Testimonial evidence is meant to be heard once, when the jury is best able to judge the credibility of the speaker.

42
Q

Georgia “Physician’s Shield” Statute

A

A physician, hospital, or healthcare facility is not required to release a patient’s medical information except (a) when authorized by the patient, (b) when required by court order or subpoena, or (c) when the patient has placed their treatment/injury at issue in the case.

43
Q

Evidence of Subsequent Remedial Measures

A

Evidence of subsequent remedial measures is not admissible to prove

  • Negligence
  • Culpable conduct

However, evidence of subsequent remedial measures is admissible to prove:

  • Product liability of a manufacturer
44
Q

Pretrial Disclosures Deadline

A

The prosecutor or a party in a civil case need only disclose any required evidence to the defendant ten days before trial.

45
Q

Under Georgia law, are a child’s statements about abuse hearsay?

A

No. A statement by a child under the age of 16 years that describes sexual contact or physical abuse is admissible through the testimony of the person to whom the statement was made.

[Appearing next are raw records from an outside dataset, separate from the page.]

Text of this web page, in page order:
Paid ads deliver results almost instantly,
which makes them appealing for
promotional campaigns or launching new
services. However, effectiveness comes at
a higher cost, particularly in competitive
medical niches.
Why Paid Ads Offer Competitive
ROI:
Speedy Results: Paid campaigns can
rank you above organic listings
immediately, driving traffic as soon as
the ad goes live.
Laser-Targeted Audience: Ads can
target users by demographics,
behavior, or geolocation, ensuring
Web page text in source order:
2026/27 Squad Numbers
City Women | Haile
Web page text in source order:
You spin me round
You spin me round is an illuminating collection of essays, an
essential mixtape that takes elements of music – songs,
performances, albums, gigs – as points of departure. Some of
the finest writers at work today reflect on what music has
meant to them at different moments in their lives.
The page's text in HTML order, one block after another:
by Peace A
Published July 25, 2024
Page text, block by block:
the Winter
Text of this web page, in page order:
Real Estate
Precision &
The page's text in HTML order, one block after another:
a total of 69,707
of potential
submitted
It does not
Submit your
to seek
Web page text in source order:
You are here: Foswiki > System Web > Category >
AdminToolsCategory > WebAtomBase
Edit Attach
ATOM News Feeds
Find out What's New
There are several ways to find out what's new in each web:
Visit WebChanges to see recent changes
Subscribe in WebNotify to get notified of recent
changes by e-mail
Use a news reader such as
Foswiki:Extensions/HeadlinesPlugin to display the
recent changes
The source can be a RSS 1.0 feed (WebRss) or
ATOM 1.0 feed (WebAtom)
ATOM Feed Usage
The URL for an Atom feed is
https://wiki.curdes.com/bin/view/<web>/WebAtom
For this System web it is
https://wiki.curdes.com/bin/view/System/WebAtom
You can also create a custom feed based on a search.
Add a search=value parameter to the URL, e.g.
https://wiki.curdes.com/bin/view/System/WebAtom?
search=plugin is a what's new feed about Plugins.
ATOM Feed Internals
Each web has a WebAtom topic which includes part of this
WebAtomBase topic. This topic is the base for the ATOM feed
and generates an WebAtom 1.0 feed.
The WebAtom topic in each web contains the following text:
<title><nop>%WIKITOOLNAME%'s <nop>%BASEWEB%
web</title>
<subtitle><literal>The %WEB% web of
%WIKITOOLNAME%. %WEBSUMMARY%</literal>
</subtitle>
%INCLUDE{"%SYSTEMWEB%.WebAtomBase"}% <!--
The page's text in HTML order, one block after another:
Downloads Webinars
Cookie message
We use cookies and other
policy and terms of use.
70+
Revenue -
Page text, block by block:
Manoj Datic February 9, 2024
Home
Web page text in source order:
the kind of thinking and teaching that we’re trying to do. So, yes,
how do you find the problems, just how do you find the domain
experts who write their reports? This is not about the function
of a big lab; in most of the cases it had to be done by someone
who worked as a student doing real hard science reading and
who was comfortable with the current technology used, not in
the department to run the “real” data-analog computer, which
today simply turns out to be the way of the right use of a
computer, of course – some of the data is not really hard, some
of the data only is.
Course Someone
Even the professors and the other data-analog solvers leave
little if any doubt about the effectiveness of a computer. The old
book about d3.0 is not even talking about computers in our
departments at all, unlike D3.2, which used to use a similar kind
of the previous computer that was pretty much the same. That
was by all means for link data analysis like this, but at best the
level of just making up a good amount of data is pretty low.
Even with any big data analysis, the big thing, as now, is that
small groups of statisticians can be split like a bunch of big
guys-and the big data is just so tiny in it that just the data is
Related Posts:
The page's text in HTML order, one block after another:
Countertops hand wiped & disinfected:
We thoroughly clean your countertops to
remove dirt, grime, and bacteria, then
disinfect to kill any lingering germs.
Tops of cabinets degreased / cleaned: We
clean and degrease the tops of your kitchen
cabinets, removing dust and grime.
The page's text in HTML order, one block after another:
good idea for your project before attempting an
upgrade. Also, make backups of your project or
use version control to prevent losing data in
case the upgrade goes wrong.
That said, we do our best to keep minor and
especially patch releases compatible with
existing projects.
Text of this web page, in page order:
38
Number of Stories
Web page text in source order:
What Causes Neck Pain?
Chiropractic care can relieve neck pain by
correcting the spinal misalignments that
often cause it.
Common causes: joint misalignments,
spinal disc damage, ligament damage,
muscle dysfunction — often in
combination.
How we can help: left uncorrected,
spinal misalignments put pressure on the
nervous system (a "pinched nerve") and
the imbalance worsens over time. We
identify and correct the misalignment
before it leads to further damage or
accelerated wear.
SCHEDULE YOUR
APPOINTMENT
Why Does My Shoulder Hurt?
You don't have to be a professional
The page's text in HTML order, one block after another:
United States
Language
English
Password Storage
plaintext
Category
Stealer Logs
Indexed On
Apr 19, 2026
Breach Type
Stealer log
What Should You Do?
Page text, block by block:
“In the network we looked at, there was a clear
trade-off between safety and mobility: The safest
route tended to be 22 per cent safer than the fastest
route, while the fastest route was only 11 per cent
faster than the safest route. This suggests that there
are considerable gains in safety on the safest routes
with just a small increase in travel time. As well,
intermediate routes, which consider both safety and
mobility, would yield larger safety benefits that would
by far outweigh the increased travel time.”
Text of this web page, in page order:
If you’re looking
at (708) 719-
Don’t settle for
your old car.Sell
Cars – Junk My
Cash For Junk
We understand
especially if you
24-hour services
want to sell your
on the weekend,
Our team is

The adverse party must be given pretrial notice, the child must testify at trial (unless this is waived), and the person to whom the statement was made must be subject to cross-examination.

46
Q

Dying Declaration

A

Hearsay exception when:
1. The declarant is unavailable.
2. The statement is made under the reasonable belief that the declarant’s death is imminent or impending.
2. The statement is concerning the cicrcumstances or cause of their death.

47
Q

Present Sense Impression

A

A present sense impression which describes an event while the declarant is perceiving it is a hearsay exception, regardless of if the declarant is available.

48
Q

Statement against Pecuniary, Penal, or Proprietary Interest

A

Admissible as a hearsay exception where the declarant is unavailable, since such a statement is not likely to have been said if it were not true.

49
Q

Statements by a Co-Conspirator

A

Statements by a co-conspirator made in furtherance of the conspiracy is not hearsay when offered against an opposing party.

50
Q

Prior Inconsistent Statements

A

In Georgia, prior inconsistent statements are admissible both for impeachment and as substantive evidence as long as the witness is available for cross examination.

51
Q

Motion to Recuse

A

A judge can hear a motion to recuse if they believe that they can reasonably determine whether the motion lacks factual support and are unbiased as to the basis of the motion.

DURING TRIAL, a judge cannot comment on the merits of the case or the defendant’s guilty, innocence, or character.

AFTER VERDICT, the judge has more latitude.

Recusal is appropriate only where the judge has a bias against a party or other conflict of interest.